* _Action item_
Examine the entries and show every line in which the word "mitigação" is found.

* _Records for the task_
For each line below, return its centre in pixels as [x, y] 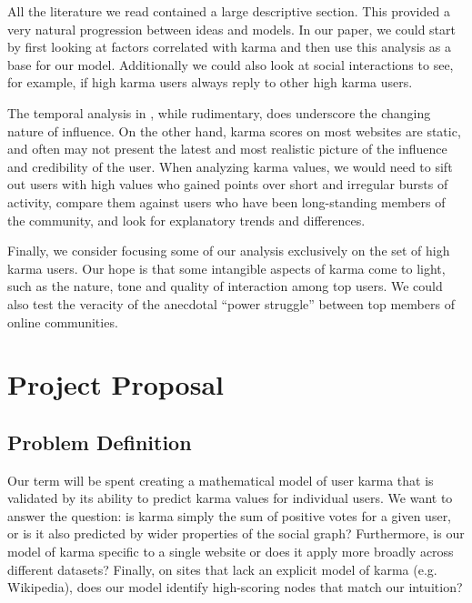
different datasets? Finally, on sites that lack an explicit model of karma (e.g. [222, 569]
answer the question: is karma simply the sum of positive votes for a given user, [230, 515]
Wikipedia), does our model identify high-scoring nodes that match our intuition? [235, 587]
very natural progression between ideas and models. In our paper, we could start [231, 29]
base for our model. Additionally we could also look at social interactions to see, [231, 64]
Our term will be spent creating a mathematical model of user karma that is [221, 480]
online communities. [63, 322]
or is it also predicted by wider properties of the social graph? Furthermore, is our [236, 533]
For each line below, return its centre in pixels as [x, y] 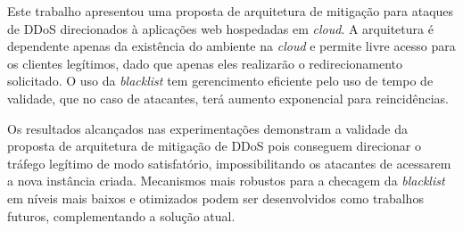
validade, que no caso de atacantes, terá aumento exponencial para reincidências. [228, 98]
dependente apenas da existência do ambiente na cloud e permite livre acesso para [231, 46]
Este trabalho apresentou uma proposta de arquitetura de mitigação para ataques [231, 11]
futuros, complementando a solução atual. [121, 215]
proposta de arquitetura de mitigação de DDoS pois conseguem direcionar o [214, 146]
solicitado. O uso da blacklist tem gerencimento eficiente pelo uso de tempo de [220, 81]
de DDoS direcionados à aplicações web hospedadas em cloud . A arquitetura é [220, 28]
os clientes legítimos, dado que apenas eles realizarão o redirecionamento [205, 63]
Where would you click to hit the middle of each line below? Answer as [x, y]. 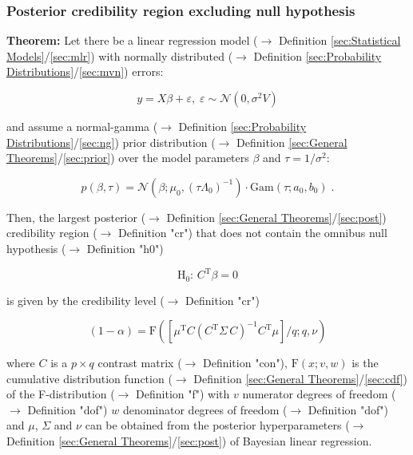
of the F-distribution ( [61, 394]
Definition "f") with [183, 394]
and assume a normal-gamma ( [82, 126]
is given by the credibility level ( [85, 300]
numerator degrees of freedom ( [319, 394]
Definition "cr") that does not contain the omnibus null [253, 233]
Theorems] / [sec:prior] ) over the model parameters [128, 158]
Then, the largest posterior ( [76, 217]
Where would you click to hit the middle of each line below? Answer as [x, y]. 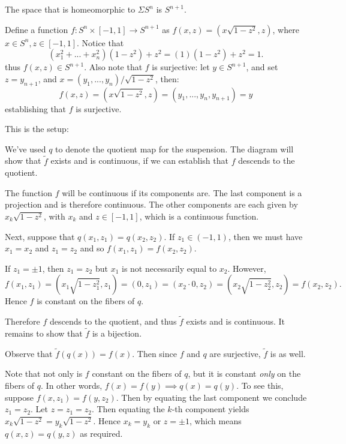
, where [286, 29]
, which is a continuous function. [199, 216]
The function [28, 192]
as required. [101, 433]
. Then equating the [128, 409]
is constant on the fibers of [86, 301]
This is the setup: [37, 129]
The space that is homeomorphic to [70, 9]
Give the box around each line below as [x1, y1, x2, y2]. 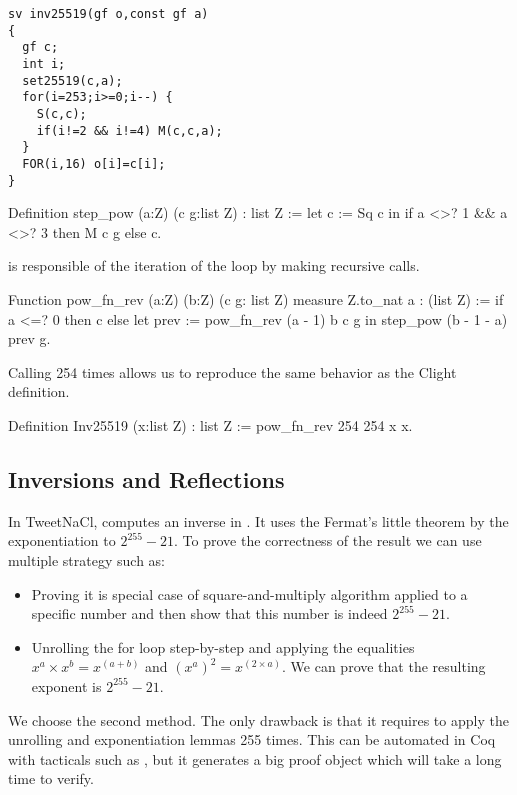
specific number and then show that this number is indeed [31, 603, 388, 624]
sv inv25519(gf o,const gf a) [8, 7, 209, 21]
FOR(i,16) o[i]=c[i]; [22, 156, 166, 171]
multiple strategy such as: [8, 549, 165, 570]
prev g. [8, 328, 51, 349]
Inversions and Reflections [8, 463, 285, 494]
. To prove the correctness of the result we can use [174, 530, 482, 551]
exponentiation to [8, 530, 116, 551]
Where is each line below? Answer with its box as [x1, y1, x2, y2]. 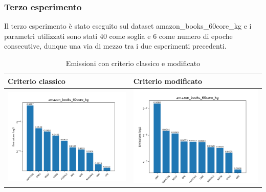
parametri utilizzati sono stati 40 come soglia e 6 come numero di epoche [4, 30, 233, 41]
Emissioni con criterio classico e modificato [65, 58, 201, 68]
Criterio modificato [133, 75, 203, 86]
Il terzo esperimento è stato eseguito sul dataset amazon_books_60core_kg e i [4, 20, 252, 31]
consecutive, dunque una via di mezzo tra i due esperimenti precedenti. [4, 40, 227, 51]
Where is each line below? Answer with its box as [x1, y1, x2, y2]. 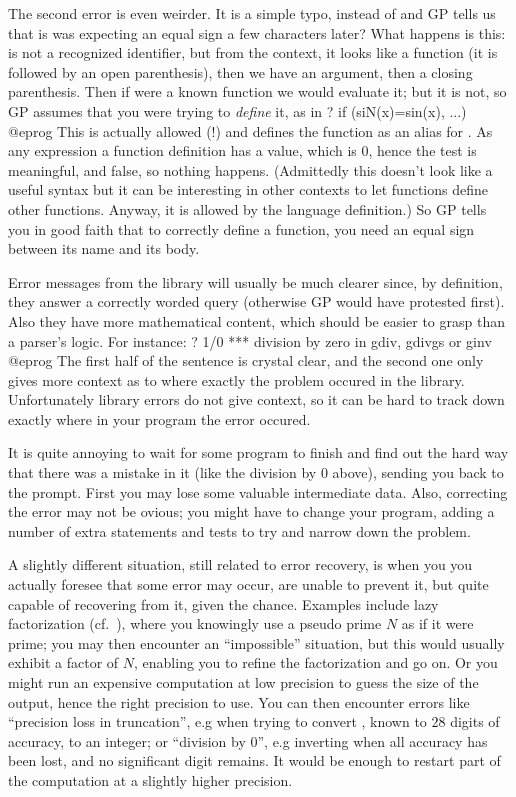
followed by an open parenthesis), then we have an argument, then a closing [8, 61, 473, 82]
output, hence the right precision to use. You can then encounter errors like [8, 691, 470, 712]
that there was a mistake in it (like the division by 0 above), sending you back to [8, 462, 504, 483]
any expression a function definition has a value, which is [8, 140, 357, 161]
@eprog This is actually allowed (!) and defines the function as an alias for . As [8, 120, 493, 141]
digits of [450, 711, 500, 732]
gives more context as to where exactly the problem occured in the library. [8, 369, 465, 390]
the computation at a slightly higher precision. [8, 769, 293, 790]
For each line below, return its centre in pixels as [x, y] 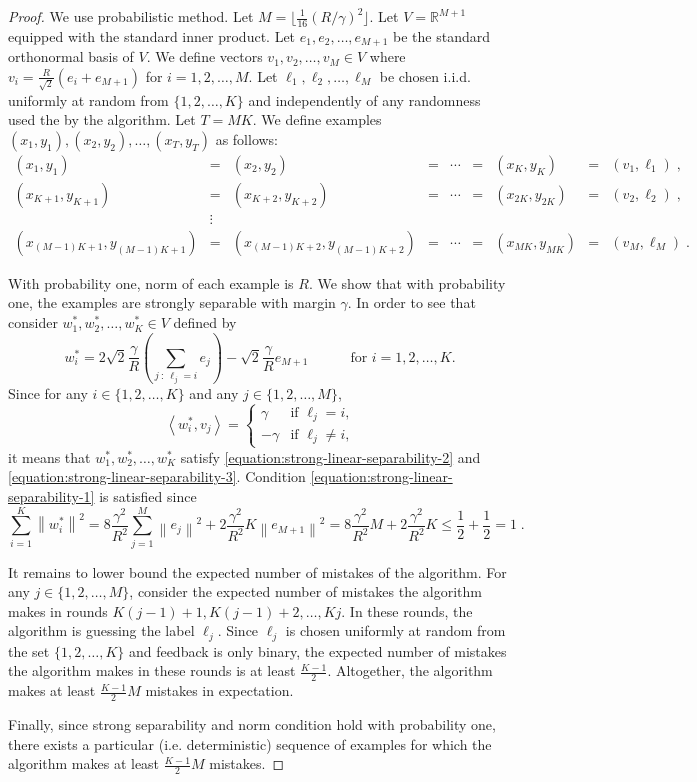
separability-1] [51, 495]
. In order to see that [411, 302]
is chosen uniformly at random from [395, 630]
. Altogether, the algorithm [410, 670]
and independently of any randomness [364, 99]
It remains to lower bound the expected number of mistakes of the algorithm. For [257, 571]
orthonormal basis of [71, 56]
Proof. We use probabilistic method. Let [131, 16]
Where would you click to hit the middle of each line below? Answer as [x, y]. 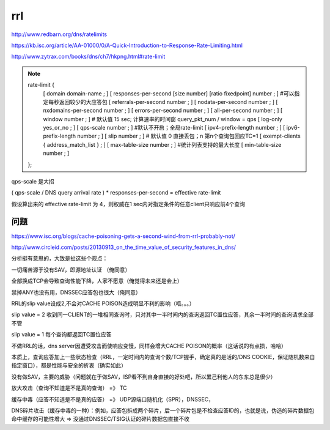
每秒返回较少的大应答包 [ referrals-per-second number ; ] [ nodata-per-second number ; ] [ [163, 102]
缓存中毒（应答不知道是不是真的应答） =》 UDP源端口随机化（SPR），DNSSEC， [112, 399]
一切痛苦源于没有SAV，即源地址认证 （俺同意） [71, 270]
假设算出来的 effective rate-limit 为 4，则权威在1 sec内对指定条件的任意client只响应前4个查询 [128, 204]
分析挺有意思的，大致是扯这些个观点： [60, 258]
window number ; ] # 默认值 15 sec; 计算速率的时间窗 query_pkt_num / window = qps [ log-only [163, 119]
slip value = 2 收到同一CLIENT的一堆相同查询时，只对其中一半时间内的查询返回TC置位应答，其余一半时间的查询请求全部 [163, 314]
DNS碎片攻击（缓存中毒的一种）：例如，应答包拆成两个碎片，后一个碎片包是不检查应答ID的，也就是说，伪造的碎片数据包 [163, 410]
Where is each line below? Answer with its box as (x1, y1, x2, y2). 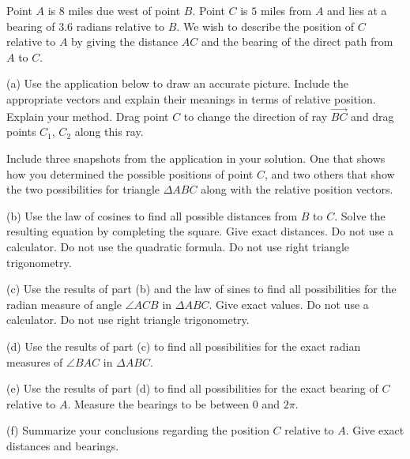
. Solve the (334, 207, 386, 224)
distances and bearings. (6, 437, 119, 453)
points (6, 123, 36, 140)
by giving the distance (71, 33, 179, 50)
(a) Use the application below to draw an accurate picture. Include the (6, 75, 349, 92)
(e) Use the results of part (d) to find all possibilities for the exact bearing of (6, 380, 378, 397)
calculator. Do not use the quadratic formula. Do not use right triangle (6, 238, 349, 254)
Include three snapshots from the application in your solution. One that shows (6, 149, 386, 166)
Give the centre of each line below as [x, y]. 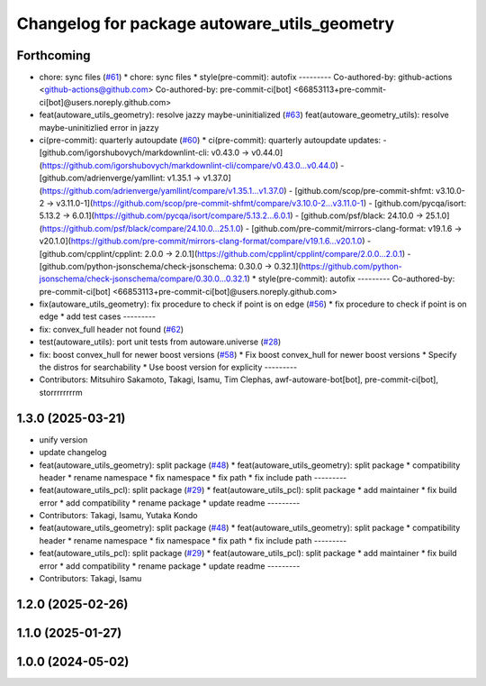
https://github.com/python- [351, 266]
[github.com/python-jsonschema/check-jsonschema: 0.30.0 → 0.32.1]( [170, 266]
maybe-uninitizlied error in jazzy [99, 127]
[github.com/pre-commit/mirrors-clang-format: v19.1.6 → [356, 228]
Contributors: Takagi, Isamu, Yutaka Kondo [118, 516]
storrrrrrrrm [61, 392]
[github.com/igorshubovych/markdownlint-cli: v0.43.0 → [144, 152]
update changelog [73, 453]
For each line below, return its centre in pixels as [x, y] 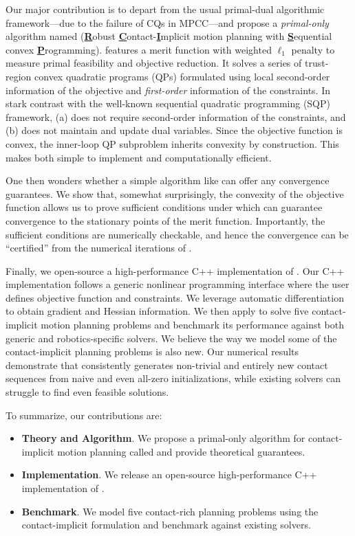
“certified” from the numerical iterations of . [99, 248]
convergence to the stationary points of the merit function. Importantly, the [165, 220]
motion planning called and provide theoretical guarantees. [181, 451]
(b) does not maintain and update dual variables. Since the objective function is [174, 130]
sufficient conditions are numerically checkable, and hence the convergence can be [177, 234]
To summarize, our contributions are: [84, 415]
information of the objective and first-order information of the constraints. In [168, 90]
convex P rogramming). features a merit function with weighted [139, 49]
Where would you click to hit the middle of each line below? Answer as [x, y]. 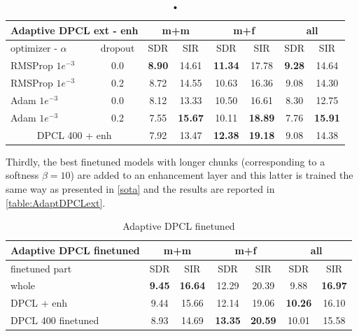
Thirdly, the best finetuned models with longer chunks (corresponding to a [166, 161]
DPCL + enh [39, 303]
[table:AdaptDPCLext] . [56, 202]
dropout [118, 48]
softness [22, 175]
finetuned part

* _Task response_
Este trabalho apresentou uma proposta de arquitetura de mitigação para ataques [231, 11]
proposta de arquitetura de mitigação de DDoS pois conseguem direcionar o [214, 146]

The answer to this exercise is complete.